The Hyalex First-in-Human Study (NCT06344481) | Clinical Trial Compass
RecruitingNot Applicable
The Hyalex First-in-Human Study
Poland15 participantsStarted 2024-03-07
Plain-language summary
The Hyalex First-in-Human Study is a prospective, multicenter, open-label, single-arm, 2-phase, first-in-human study to evaluate the safety and technical performance of the HYALEX Knee Cartilage System for replacement of loss of articular cartilage and bone of the knee femoral condyles in symptomatic patients who require surgical treatment.
Who can participate
Age range
21 Years – 65 Years
Sex
ALL
See this in plain English?
AI-rewrites the medical criteria so a patient or caregiver can understand them. Always confirm with the trial site.
Inclusion criteria
. 21-65 years.
. Body Mass Index (BMI) ≤ 35.
. Singular treatable joint surface lesion, ICRS Grade 3 or 4, located on the medial or lateral femoral condyle.
. Symptomatic, single treatable area 1 - 3.8cm2.
. Knee Injury and Osteoarthritis Outcome Score (KOOS) pain subscale score between 20 and 65.
. Stable knee.
. Non-responsive to a minimum of 3 weeks of conservative treatment, consisting of non-steroidal anti-inflammatory drugs and/or physical therapy.
. 21-65 years.
Exclusion criteria
. Known allergy to polyurethanes, bone cement, acrylic, or titanium.
. Lack of 2mm of healthy cartilage (ICRS Grade 0 or 1) and 2mm of vital bone wall on all sides of the implant site.
. Osteochondral defect affecting subchondral bone more than 11mm in depth from adjacent non-defect articular surface.
Questions worth asking your doctor
Bring these to your next appointment. They're a starting point for a shared conversation — not a sign you qualify or a recommendation to enrol.
1Based on my diagnosis and history, is this trial worth exploring for me — or is there a standard treatment we should try first?
2What does this trial's phase tell us about how much is already known about its safety and benefit?
3What would taking part actually involve for me — visits, tests, time, and travel?
4What are the known and possible risks or side effects I should weigh, and how would they be monitored?
5If this trial isn't the right fit, what other options or trials would you suggest I look into?
Generated to help you prepare — always confirm anything about your own eligibility and care with the study team and your doctor.
Questions for the trial coordinator
The trial coordinator is the person who runs the study day to day. These cover the practical side — logistics, costs, and what taking part would actually mean for your life. The study team confirms whether you meet the criteria; these are questions to ask, not a sign you qualify.

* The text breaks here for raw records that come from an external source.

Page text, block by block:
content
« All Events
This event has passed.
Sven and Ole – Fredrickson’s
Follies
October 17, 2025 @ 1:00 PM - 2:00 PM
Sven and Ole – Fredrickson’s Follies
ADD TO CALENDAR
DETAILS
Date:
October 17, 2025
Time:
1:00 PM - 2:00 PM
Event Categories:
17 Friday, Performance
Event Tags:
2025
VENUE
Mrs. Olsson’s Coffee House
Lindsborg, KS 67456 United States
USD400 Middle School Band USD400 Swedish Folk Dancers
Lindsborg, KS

1What does taking part actually involve week to week — how many visits, where, and how long does each one take?
2What costs are covered by the study, and what might I have to pay for myself, including travel, parking, or time off work?
3What happens during screening, and what happens if the study team confirms I don't meet the criteria after those tests?

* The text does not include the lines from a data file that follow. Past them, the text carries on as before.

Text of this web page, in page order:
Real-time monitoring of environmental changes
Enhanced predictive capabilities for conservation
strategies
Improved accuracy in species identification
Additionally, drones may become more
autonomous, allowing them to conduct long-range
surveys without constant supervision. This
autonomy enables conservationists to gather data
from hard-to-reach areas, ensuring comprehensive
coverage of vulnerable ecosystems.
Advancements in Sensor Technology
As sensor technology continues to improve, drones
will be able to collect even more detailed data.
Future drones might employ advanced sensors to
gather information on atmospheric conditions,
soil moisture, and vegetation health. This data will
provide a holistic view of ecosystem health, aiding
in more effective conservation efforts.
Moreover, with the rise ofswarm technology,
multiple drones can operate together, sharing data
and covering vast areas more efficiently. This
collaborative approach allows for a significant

4Who pays for the scans, blood work, and other tests the trial requires — the study, my insurance, or me?
5How will being in the trial affect my regular care, and will my own doctor stay informed and involved?
6Can I leave the trial at any point if I change my mind, and what would happen to my care if I do?
A starting point for the conversation — always confirm anything about your own eligibility, costs, and care with the study team and your doctor.
What they're measuring
1
Freedom from implant rejection and infection.
Timeframe: Through 24 months.
2
Change in the Knee Injury & Osteoarthritis Outcome Score (KOOS) from baseline at 12 months.